You can achieve much if you have superior mobility and obfuscation. This makes the Arab revolt an excellent if unusual case study. It allowed enough modern infrastructure to be vulnerable and to allow the attacker mobility and ease of communications without allowing the defender a technological capacity to resist. Turkish air power was limited and they had modernised beyond the use of cavalry, which was a mistake for this theatre.

The Arab Revolt was a military rather than guerilla campaign because the combatants did not hide amongst the civilian populace, it was not their way, nor was this recommended from the British point of view as such tactics would destabilise and work against themselves.
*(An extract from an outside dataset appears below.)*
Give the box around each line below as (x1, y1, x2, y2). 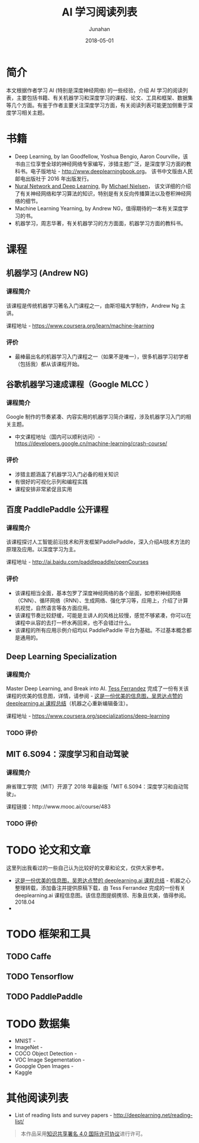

The mix of different cultures philosophies and technologies along with the environment allowed a purist Fabian strategy that is not likely to be repeated.


Automatically Appended Next Post:
 Totalwar1402 wrote:
I was arguing this point on another forum about why Dorne from the Ice and Fire series could be conquered and they basically came back with “Unbowed, Unbent, Unbroken” and it kept revolving around the idea that its simply impossible to gain victory over an opponent that refuses to give battle or that uses guerilla tactics. So it doesn’t matter how many cities get burnt or armies destroyed; so long as they keep to this strategy then Dorne can’t lose?


Ask the Taliban. There is a saying amongst them, 'the Americans have the wrist watches, we have the time'.
If you look at it you will notice two statements, Taliban victory is inevitable and they will lose until otherwise.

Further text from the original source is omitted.